Use this section when results are missing, unexpected, or when you are unsure whether Field Discovery Agent handled your request.

  • A recently added field does not appear in results. The knowledge base may not yet reflect the new schema or field. Allow time for the knowledge base to update after adding schemas or fields to your environment, then resubmit your query. See Knowledge base.

  • All results are labeled Moderately Relevant or Relevant rather than Highly Relevant. Your query may be too broad, or the terminology you used may not match your field metadata. Refine your prompt with more specific language or terms that align with how your fields are named in your schemas. See Best practices.

  • Field Discovery Agent was not invoked. You submitted a query in AI Assistant but the Reasoning complete panel does not indicate Field Discovery Agent. Your query may not have contained a clear field discovery intent.
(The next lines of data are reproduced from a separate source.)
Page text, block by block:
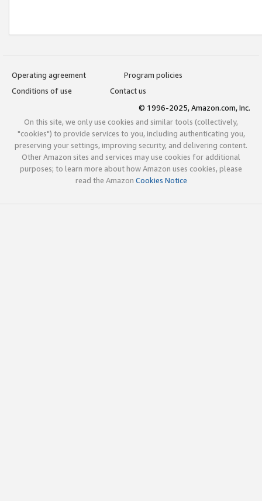
Operating agreement
Program policies
Conditions of use
Contact us
© 1996-2025, Amazon.com, Inc.
On this site, we only use cookies and similar tools (collectively,
"cookies") to provide services to you, including authenticating you,
preserving your settings, improving security, and delivering content.
Other Amazon sites and services may use cookies for additional
purposes; to learn more about how Amazon uses cookies, please
read the Amazon Cookies Notice
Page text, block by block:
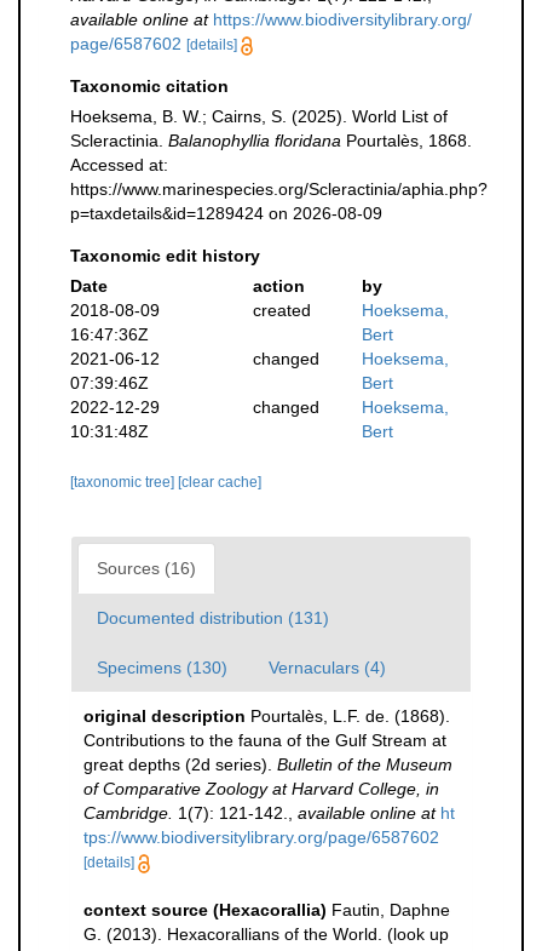
available online at https://www.biodiversitylibrary.org/
page/6587602 [details]
Taxonomic citation
Hoeksema, B. W.; Cairns, S. (2025). World List of
Scleractinia. Balanophyllia floridana Pourtalès, 1868.
Accessed at:
https://www.marinespecies.org/Scleractinia/aphia.php?
p=taxdetails&id=1289424 on 2026-08-09
Taxonomic edit history
Date
action
by
2018-08-09
16:47:36Z
created
Hoeksema,
Bert
2021-06-12
07:39:46Z
changed
Hoeksema,
Bert
2022-12-29
10:31:48Z
changed
Hoeksema,
Bert
[taxonomic tree] [clear cache]
Sources (16)
Documented distribution (131)
Specimens (130) Vernaculars (4)
original description Pourtalès, L.F. de. (1868).
Contributions to the fauna of the Gulf Stream at
great depths (2d series). Bulletin of the Museum
of Comparative Zoology at Harvard College, in
Cambridge. 1(7): 121-142. available online at ht
tps://www.biodiversitylibrary.org/page/6587602
[details]
context source (Hexacorallia) Fautin, Daphne
G. (2013). Hexacorallians of the World. (look up

Restate your query explicitly — for example, “Find the field that holds customer email opt-out status” — and resubmit. See Use Field Discovery Agent.

  • Sample values are not appearing for a field. The field may be empty in your current sandbox, your permissions may not include access to its underlying dataset, or the field may have high cardinality (such as an ID field) for which sample values are not shown. Confirm your dataset access permissions and verify the field is populated with data. See Access and PII constraints.

  • Results include fields from schemas you did not expect. Field Discovery Agent searches all schemas and datasets in your current sandbox that are accessible under your permissions. If unexpected results appear, confirm your active sandbox context in AI Assistant and verify which schemas and datasets are accessible to your role.

To verify which agent handled your request, see step 6 in Use Field Discovery Agent.